§ **EXERCISE PROMPT**: Restate, word for word and with no pictures, the stretch of lines in the data below that begins at the line with "75 pixels en" and ends at the line with "Revenue and expense", inclusive.

Data entries
-=-=-
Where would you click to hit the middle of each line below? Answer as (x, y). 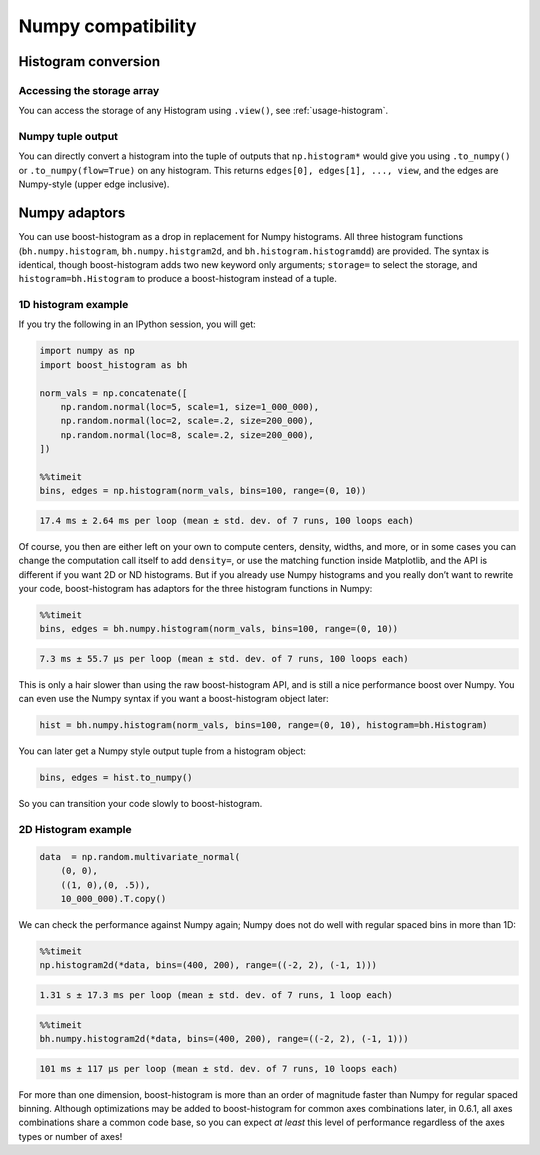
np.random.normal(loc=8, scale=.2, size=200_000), (187, 434)
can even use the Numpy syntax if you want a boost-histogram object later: (173, 699)
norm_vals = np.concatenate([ (113, 393)
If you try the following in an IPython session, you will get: (137, 324)
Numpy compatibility (107, 26)
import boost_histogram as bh (113, 364)
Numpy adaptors (72, 213)
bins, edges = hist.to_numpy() (116, 778)
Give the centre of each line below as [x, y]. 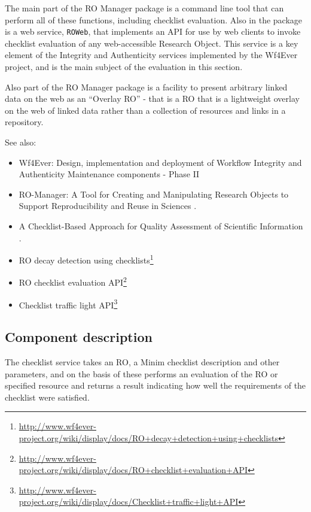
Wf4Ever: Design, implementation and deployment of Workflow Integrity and [160, 162]
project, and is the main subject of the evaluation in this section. [124, 67]
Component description [79, 337]
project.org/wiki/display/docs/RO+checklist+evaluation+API [133, 470]
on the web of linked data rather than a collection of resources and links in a [145, 110]
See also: [21, 142]
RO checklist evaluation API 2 [73, 281]
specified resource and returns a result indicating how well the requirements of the [155, 385]
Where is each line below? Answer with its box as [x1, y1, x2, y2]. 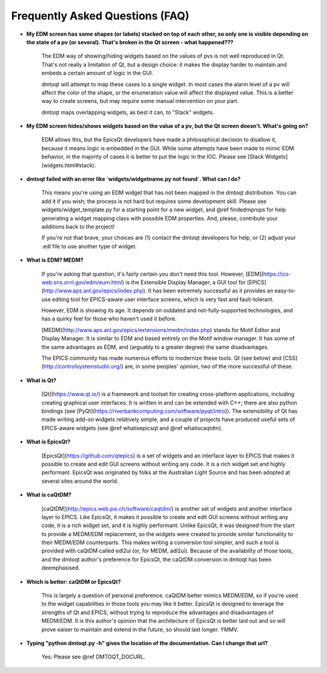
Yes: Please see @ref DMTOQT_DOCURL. [41, 653, 145, 660]
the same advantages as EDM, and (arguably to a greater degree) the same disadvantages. [41, 343, 269, 351]
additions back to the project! [41, 223, 115, 230]
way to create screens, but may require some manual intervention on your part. [41, 98, 239, 105]
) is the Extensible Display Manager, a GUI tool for [122, 279, 246, 286]
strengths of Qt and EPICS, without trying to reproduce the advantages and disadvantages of [41, 609, 274, 616]
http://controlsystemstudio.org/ [43, 363, 122, 370]
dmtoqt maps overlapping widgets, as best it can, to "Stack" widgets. [41, 108, 214, 116]
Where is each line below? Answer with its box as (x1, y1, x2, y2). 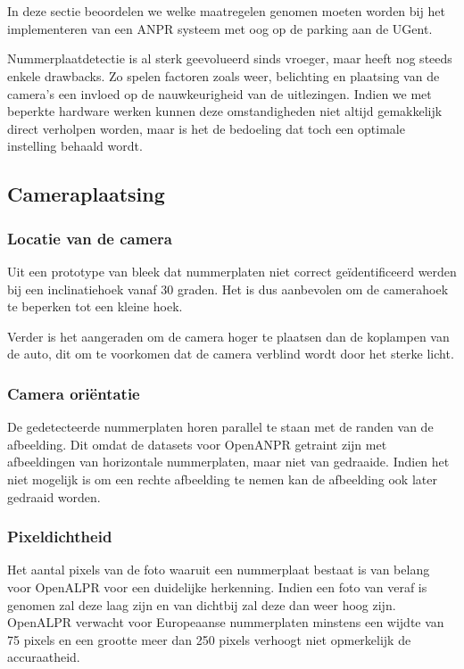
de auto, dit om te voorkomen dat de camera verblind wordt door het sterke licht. (7, 344, 454, 363)
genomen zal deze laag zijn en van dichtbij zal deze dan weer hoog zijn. (7, 595, 396, 614)
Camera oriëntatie (7, 382, 140, 404)
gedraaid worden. (7, 487, 101, 506)
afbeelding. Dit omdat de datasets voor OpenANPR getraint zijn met (7, 434, 387, 453)
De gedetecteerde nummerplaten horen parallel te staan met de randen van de (7, 417, 434, 436)
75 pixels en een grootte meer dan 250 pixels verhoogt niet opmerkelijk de (7, 630, 411, 648)
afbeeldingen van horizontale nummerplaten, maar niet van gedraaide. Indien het (7, 452, 450, 471)
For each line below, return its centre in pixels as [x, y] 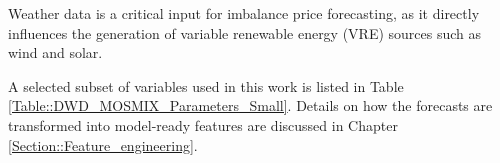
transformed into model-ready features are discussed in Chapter [203, 124]
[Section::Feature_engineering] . [103, 144]
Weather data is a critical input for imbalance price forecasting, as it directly [244, 13]
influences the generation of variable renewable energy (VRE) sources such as [245, 32]
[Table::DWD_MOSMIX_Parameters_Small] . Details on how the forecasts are [250, 105]
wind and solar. [55, 52]
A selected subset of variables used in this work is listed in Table [206, 85]
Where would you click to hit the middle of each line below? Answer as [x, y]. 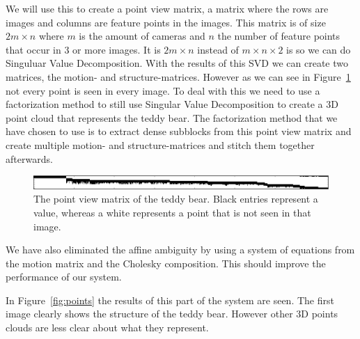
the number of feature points [279, 36]
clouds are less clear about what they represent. [107, 328]
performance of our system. [64, 277]
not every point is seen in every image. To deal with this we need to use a [163, 90]
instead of [218, 49]
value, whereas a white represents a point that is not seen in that [172, 212]
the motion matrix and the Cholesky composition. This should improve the [166, 263]
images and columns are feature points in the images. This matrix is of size [166, 22]
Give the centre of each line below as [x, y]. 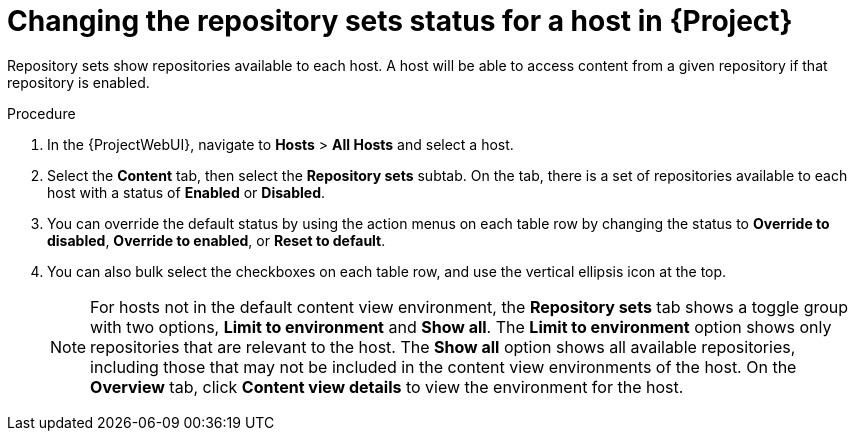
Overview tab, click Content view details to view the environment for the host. [387, 386]
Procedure [41, 113]
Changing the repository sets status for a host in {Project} [400, 21]
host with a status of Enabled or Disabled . [186, 192]
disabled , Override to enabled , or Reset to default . [216, 240]
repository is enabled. [78, 82]
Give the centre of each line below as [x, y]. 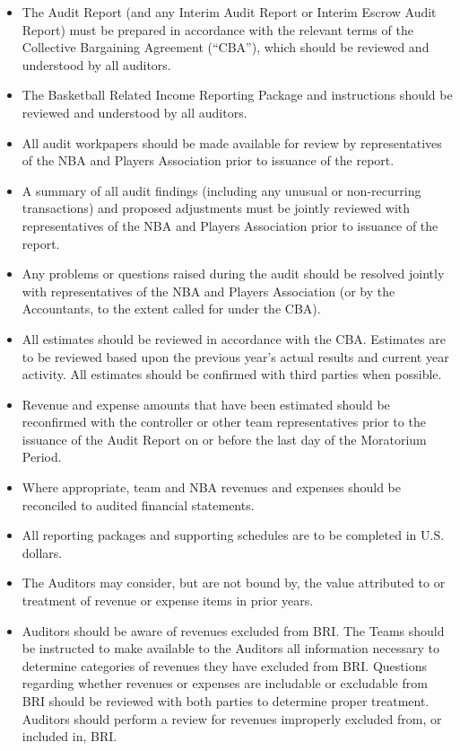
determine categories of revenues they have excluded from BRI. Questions [224, 665]
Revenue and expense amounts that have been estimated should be [206, 404]
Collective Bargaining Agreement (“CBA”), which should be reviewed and [226, 47]
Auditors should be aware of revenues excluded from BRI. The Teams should [233, 630]
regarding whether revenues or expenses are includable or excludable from [225, 683]
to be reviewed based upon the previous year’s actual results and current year [235, 356]
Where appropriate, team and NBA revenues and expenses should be [212, 487]
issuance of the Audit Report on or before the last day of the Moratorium [224, 439]
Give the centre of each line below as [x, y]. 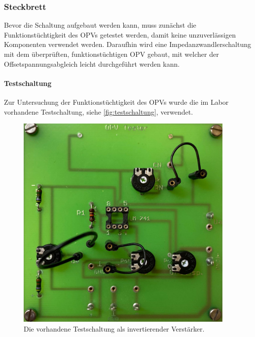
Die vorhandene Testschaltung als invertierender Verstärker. [114, 328]
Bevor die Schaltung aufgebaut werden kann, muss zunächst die [100, 25]
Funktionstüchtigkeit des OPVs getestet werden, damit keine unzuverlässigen [120, 34]
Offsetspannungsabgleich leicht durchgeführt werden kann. [92, 63]
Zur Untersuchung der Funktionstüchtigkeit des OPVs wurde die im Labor [116, 102]
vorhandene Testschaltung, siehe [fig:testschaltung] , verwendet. [99, 111]
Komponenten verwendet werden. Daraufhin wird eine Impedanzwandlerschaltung [128, 44]
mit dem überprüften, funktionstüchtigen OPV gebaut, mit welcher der [111, 54]
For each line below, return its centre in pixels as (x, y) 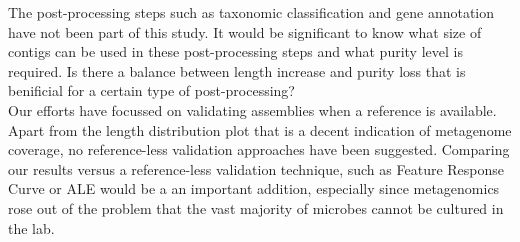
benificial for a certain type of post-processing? (151, 90)
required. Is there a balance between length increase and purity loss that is (237, 70)
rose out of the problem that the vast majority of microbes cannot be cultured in (256, 207)
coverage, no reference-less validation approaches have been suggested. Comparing (259, 149)
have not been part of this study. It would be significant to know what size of (245, 31)
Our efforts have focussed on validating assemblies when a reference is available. (252, 109)
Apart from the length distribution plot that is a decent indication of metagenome (260, 129)
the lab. (31, 227)
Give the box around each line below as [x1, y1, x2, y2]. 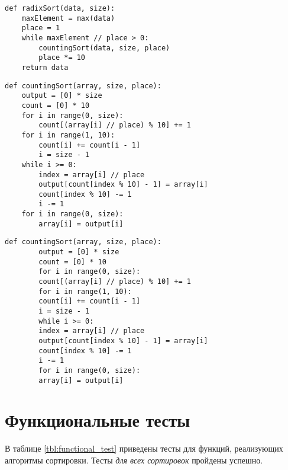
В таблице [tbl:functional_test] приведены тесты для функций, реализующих [5, 442, 283, 455]
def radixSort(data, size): [5, 4, 115, 12]
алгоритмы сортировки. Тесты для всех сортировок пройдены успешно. [5, 454, 263, 466]
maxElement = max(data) [21, 14, 115, 23]
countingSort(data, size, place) [38, 43, 170, 52]
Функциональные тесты [5, 408, 190, 432]
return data [21, 63, 69, 72]
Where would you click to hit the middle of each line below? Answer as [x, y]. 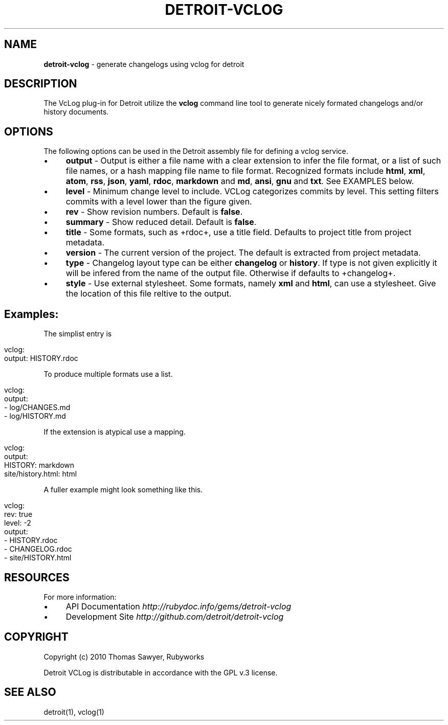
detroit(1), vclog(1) [74, 712]
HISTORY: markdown [39, 465]
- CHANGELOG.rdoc [38, 549]
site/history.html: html [41, 474]
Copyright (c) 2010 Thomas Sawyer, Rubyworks [124, 656]
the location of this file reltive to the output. [149, 294]
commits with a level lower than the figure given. [159, 202]
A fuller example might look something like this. [123, 490]
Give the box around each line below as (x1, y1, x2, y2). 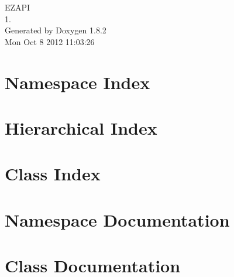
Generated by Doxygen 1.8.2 (5, 24, 106, 36)
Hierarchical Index (5, 115, 157, 139)
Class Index (5, 162, 101, 186)
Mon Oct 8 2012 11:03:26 (5, 35, 95, 47)
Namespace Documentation (5, 207, 230, 231)
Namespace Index (5, 70, 150, 94)
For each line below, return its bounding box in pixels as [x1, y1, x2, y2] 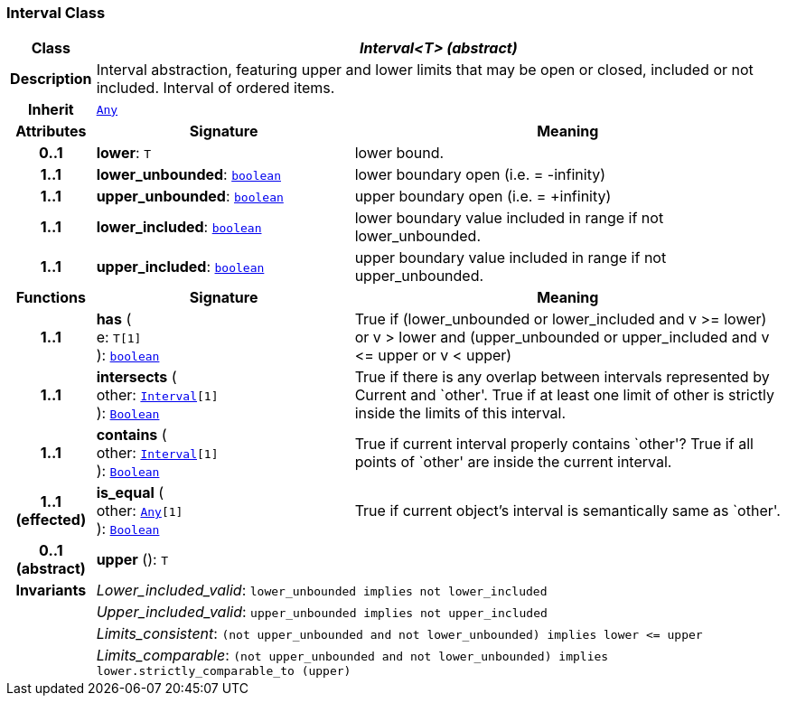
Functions [15, 288, 86, 307]
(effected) [15, 511, 87, 530]
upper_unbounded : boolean [96, 187, 284, 206]
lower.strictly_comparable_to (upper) [96, 664, 351, 679]
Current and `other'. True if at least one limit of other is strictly [354, 386, 775, 405]
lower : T [96, 144, 151, 163]
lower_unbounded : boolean [96, 165, 281, 184]
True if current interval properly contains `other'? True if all [354, 435, 754, 454]
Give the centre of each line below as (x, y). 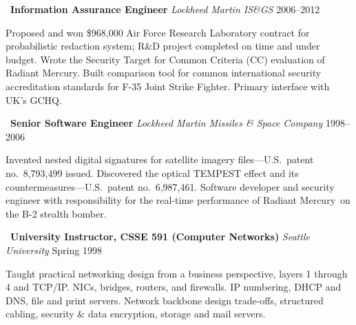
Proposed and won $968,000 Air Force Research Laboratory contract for (158, 32)
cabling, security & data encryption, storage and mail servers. (136, 314)
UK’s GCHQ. (34, 99)
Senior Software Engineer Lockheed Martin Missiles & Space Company (167, 123)
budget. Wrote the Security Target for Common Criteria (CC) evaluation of (165, 59)
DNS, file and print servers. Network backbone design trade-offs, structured (165, 300)
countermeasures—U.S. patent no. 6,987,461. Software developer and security (170, 186)
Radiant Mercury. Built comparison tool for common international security (164, 73)
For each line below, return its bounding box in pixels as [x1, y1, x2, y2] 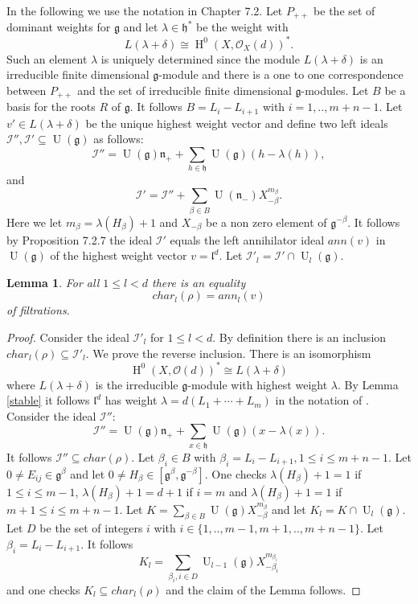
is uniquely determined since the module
-=-=-
§ **OUTPUT OF THE TASK**:
75 pixels en een grootte meer dan 250 pixels verhoogt niet opmerkelijk de (7, 630, 411, 648)
afbeeldingen van horizontale nummerplaten, maar niet van gedraaide. Indien het (7, 452, 450, 471)
For each line below, return its centre in pixels as [x, y] 
transformed into model-ready features are discussed in Chapter [203, 124]
[Section::Feature_engineering] . [103, 144]
Weather data is a critical input for imbalance price forecasting, as it directly [244, 13]
influences the generation of variable renewable energy (VRE) sources such as [245, 32]
[Table::DWD_MOSMIX_Parameters_Small] . Details on how the forecasts are [250, 105]
wind and solar. [55, 52]
A selected subset of variables used in this work is listed in Table [206, 85]
Where would you click to hit the middle of each line below? Answer as [x, y]. 
the number of feature points [279, 36]
clouds are less clear about what they represent. [107, 328]
performance of our system. [64, 277]
not every point is seen in every image. To deal with this we need to use a [163, 90]
instead of [218, 49]
value, whereas a white represents a point that is not seen in that [172, 212]
the motion matrix and the Cholesky composition. This should improve the [166, 263]
images and columns are feature points in the images. This matrix is of size [166, 22]
Give the centre of each line below as [x, y]. 
Overview tab, click Content view details to view the environment for the host. [387, 386]
Procedure [41, 113]
Changing the repository sets status for a host in {Project} [400, 21]
host with a status of Enabled or Disabled . [186, 192]
disabled , Override to enabled , or Reset to default . [216, 240]
repository is enabled. [78, 82]
Give the centre of each line below as [x, y]. 
determine categories of revenues they have excluded from BRI. Questions [224, 665]
Revenue and expense amounts that have been estimated should be [206, 404]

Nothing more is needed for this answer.